Tenían las manos atadas, o esposadas, y sin embargo los dedos danzaban, volaban, dibujaban palabras. Los presos estaban encapuchados; pero inclinándose alcanzaban a ver algo, alguito por debajo. Aunque hablar estaba prohibido, ellos conversaban con las manos. Pinio Ungerfeld me enseñó el alfabeto de los dedos, que aprendió en prisión sin profesar: -algunos teníamos mala letra- me dijo. Otros eran unos artistas de la caligrafía.
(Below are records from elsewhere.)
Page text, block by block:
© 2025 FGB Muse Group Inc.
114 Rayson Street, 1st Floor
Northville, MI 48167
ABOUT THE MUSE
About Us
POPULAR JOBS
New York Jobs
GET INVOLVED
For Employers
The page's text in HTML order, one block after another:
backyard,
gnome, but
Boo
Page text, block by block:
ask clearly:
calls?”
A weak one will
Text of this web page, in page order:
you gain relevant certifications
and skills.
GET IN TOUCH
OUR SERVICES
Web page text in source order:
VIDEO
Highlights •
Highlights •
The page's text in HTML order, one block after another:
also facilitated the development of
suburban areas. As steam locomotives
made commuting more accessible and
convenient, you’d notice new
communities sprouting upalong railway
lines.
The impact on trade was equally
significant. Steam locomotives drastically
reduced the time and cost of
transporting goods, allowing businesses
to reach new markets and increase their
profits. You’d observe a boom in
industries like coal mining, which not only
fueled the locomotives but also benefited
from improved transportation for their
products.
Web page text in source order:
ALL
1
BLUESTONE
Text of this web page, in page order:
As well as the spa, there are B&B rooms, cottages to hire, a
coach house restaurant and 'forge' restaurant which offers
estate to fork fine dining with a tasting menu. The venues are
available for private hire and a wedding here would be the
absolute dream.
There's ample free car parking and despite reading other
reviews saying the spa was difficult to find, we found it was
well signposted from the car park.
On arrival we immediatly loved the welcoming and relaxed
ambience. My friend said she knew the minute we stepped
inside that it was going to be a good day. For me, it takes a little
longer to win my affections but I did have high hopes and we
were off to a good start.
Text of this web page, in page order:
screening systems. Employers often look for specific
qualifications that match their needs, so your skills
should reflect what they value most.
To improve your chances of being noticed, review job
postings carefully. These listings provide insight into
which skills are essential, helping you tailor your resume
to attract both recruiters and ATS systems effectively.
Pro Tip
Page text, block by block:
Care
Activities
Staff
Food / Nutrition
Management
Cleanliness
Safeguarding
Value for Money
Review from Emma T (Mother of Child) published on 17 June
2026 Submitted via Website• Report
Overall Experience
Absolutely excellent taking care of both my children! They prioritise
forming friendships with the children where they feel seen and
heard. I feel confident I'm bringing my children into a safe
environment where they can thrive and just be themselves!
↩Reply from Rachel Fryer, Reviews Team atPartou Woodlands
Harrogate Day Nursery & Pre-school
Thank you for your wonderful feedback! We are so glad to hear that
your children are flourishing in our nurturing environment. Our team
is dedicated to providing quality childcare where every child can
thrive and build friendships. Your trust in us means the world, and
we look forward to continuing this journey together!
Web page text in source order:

La dictadura uruguaya quería que cada uno fuera nada más que uno, que cada uno fuera nadie: en cárceles y cuarteles, y en todo el país, la comunicación era un delito.

Algunos presos pasaron más de 10 años enterrados en solitarios calabozos del tamaño de ataúdes, sin escuchar más voces que el estrépito de las rejas o los pasos de las botas por los corredores. Fernández Huidobro y Mauricio Rosencof, condenados a esa soledad, se salvaron porque pudieron hablarse, con golpecitos, a través de la pares. Así se contaban sueños y recuerdos, amores y desamores; discutían, se abrazaban, se peleaban; compartían certezas y bellezas y también compartían dudas y culpas y preguntas de esas que no tienen respuesta.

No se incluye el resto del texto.